The knockdown of Mcrs1 results in a defined differentiation bias towards Erythroblasts. We can proceed by identifying the driving genes that underlay this bias. We first subset the targets to the different Erythroblasts found in the reference. 

In [None]:
# filter out the erythroblast targets 
eryth_names = [n for n in t.names if 'rythroblast' in n]
t_eryth = t.slice_elements(eryth_names)
# drop the Chd4 element from the samples
mcrs4 = s.slice_elements(['shMcrs1', 'shLuc'])
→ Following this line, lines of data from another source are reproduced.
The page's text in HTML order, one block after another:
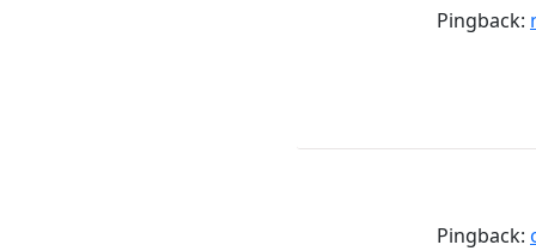
Pingback:
Pingback:
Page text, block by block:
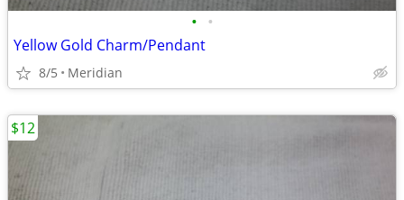
• •
Yellow Gold Charm/Pendant
8/5 Meridian
$12
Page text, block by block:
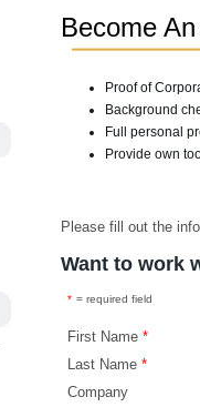
Become
Proof of
Background
Full personal
Provide own
Please fill out the
Want to work
* = required field
First Name *
Last Name *
Company
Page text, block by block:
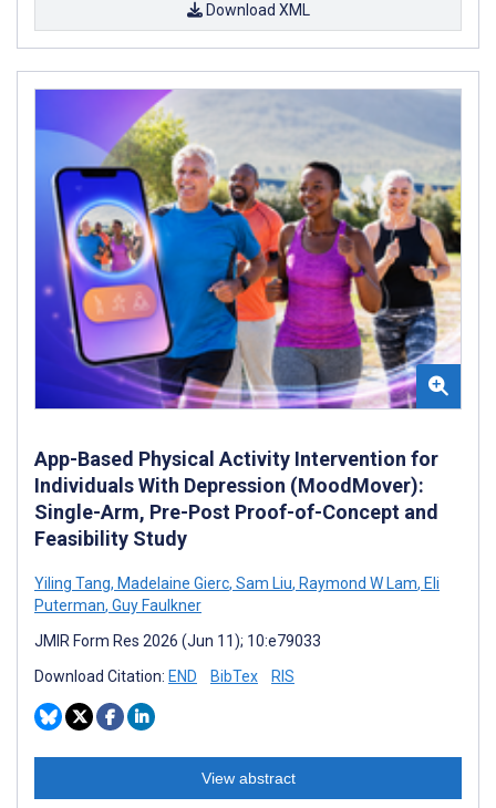
Download XML
App-Based Physical Activity Intervention for
Individuals With Depression (MoodMover):
Single-Arm, Pre-Post Proof-of-Concept and
Feasibility Study
Yiling Tang, Madelaine Gierc, Sam Liu, Raymond W Lam, Eli
Puterman, Guy Faulkner
JMIR Form Res 2026 (Jun 11); 10:e79033
Download Citation: END BibTex RIS
View abstract
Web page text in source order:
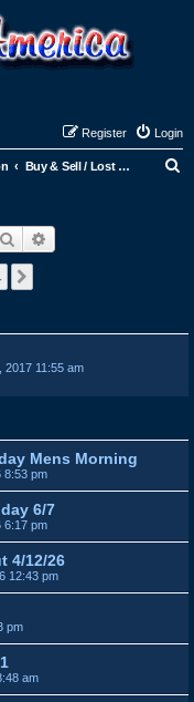
Login
Register
Buy & Sell / Lost & Found
Search
2017 11:55 am
Mens Morning
8:53 pm
6/7
6:17 pm
4/12/26
12:43 pm
pm
am
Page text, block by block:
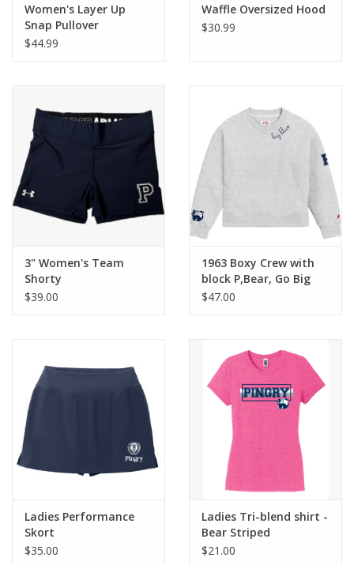
Women's Layer Up
Snap Pullover
$44.99
Waffle Oversized Hood
$30.99
3" Women's Team
Shorty
$39.00
1963 Boxy Crew with
block P,Bear, Go Big
Blue!
$47.00
Ladies Performance
Skort
$35.00
Ladies Tri-blend shirt -
Bear Striped
$21.00
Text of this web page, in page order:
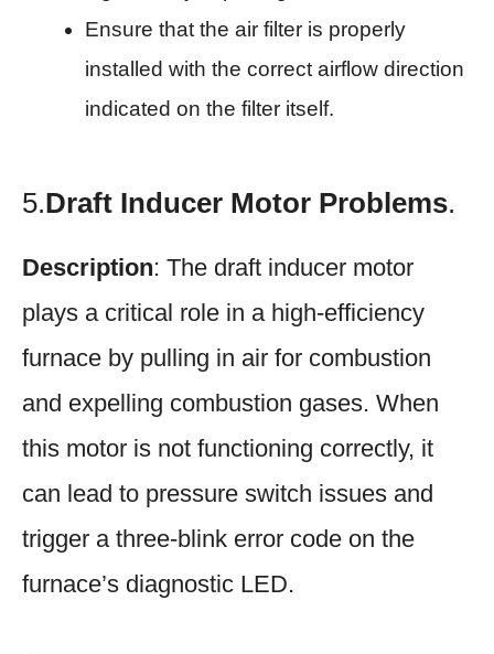
Ensure that the air filter is properly
installed with the correct airflow direction
indicated on the filter itself.
5.Draft Inducer Motor Problems.
Description: The draft inducer motor
plays a critical role in a high-efficiency
furnace by pulling in air for combustion
and expelling combustion gases. When
this motor is not functioning correctly, it
can lead to pressure switch issues and
trigger a three-blink error code on the
furnace’s diagnostic LED.
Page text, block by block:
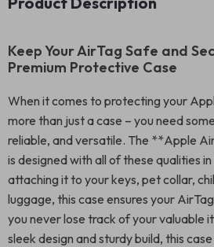
Keep Your AirTag Safe and
Premium Protective Case
When it comes to protecting your
more than just a case – you need
reliable, and versatile. The **Apple
is designed with all of these qualities
attaching it to your keys, pet collar,
luggage, this case ensures your
you never lose track of your valuable
sleek design and sturdy build, this
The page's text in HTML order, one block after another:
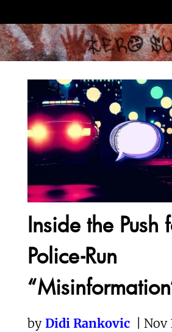
Inside the Push
Police-Run
by Didi Rankovic | Nov
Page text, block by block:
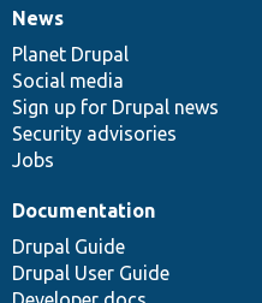
News
items
News
Planet Drupal
Social media
Sign up for Drupal news
Security advisories
Jobs
Our
community
Documentation
Documentation
Drupal Guide
Drupal User Guide
Drupal
code
base
Governance
of
community
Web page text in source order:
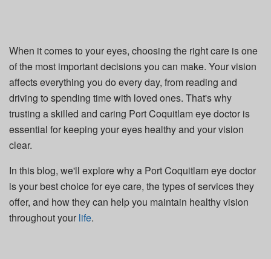
When it comes to your eyes, choosing the right care is one
of the most important decisions you can make. Your vision
affects everything you do every day, from reading and
driving to spending time with loved ones. That's why
trusting a skilled and caring Port Coquitlam eye doctor is
essential for keeping your eyes healthy and your vision
clear.
In this blog, we'll explore why a Port Coquitlam eye doctor
is your best choice for eye care, the types of services they
offer, and how they can help you maintain healthy vision
throughout your life.
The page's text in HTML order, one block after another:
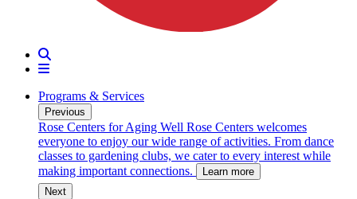
Menu
Programs & Services
Previous
Rose Centers for Aging Well Rose Centers welcomes
everyone to enjoy our wide range of activities. From dance
classes to gardening clubs, we cater to every interest while
making important connections.
Learn more
Next
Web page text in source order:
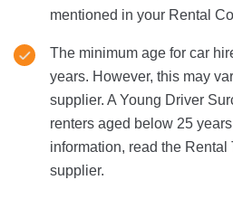
mentioned in your Rental
The minimum age for car
years. However, this may
supplier. A Young Driver
renters aged below 25
information, read the Rental
supplier.

# run the plot without saving to get the returned plot dictionary
gene_sim_plt = t_eryth.gene_similarity_heatmap(mcrs4, 
                                               metric = 'euclid',
                                               display_genes = 'increasing', 
                                               gene_number = 80,
                                               filename = None,
                                               )

The heatmaps reveal that the similarity shift is mainly driven by histone transcripts. We can use the return value of the plot to access the list of genes and assign colors to the different histone types. For this use case and more general data transformations, DPre provides an <i><b>annotate()</b></i> and <i><b>get_ensgs()</b></i> functions based on the Ensemble v96 annotation.

In [None]:
import DPre
# first index the target name, 
# then element 3 of [axes, figure, data], 
# then 'up' for the marker gene type (only one)
# then element 1 of [heatmap data, distance bar data, sum plot data]
# finally the column names of this DataFrame
genelist = gene_sim_plt['Erythroblast'][2]['up'][0].columns

# annotate the ensg keys
genelist = DPre.annotate(genelist, 'mouse')

# assemble lists containing the specific hist*-groups
hist1 = []
hist2 = []
hist3 = []
hist4 = []
for gene in genelist:
    if gene.startswith('Hist1'):
        hist1.append(gene)
    elif gene.startswith('Hist2'):
        hist2.append(gene)
    elif gene.startswith('Hist3'):
        hist3.append(gene)
    elif gene.startswith('Hist4'):
        hist4.append(gene)

# create a dictionary that maps the gene names to a respective color
hist1_cols = dict.fromkeys(hist1, DPre.config.colors[10])
hist2_cols = dict.fromkeys(hist2, DPre.config.colors[11])
hist3_cols = dict.fromkeys(hist3, DPre.config.colors[12])
hist4_cols = dict.fromkeys(hist4, DPre.config.colors[13])
genes_cb = {**hist1_cols, **hist2_cols, **hist3_cols, **hist4_cols}
# plot the color legend
DPre.plot_color_legend(('Hist1', 'Hist2', 'Hist3', 'Hist4'), DPre.config.colors[10:14],
                       filename='hist_legend.png')

# plot the most increasing genes and save
data = t_eryth.gene_similarity_heatmap(mcrs4, 
                                       metric = 'euclid',
                                       display_genes = 'increasing',
                                       gene_number = 80,
                                       heatmap_width = .9,
                                       genelabels_size = .7,
                                       genelabels_space = .5,
                                       show_genes_colorbar = genes_cb,
                                       filename = 'gene_sim_incr.pdf',
                                       HM_WSPACE = .1,           # size constant defining the size between plots (left/right)
                                      )

Or on the command line without colors:

In [None]:
# copy and paste into your terminal
!python ../../dpre.py -pt "mouse" -ts "Basophilic erythroblast" -ts "Erythroblast" -ts "Orthochromatic erythroblast" -ts "Polychromatic erythroblast" -ts "Proerythroblast" -sd "./knockdown_deseq_res" -se "knockdown_expression.tsv" -c "shLuc" -sn "sh knockdown in mESCs" -so -ss "shMcrs1" -ss "shLuc" gene_sim -di "increasing" -gn 80 -hw 0.9 -ges 0.7 -ge 0.7 -f "gene_sim_incr.pdf"

The gene colorbar emphasizes the dominence of Hist1 nicely.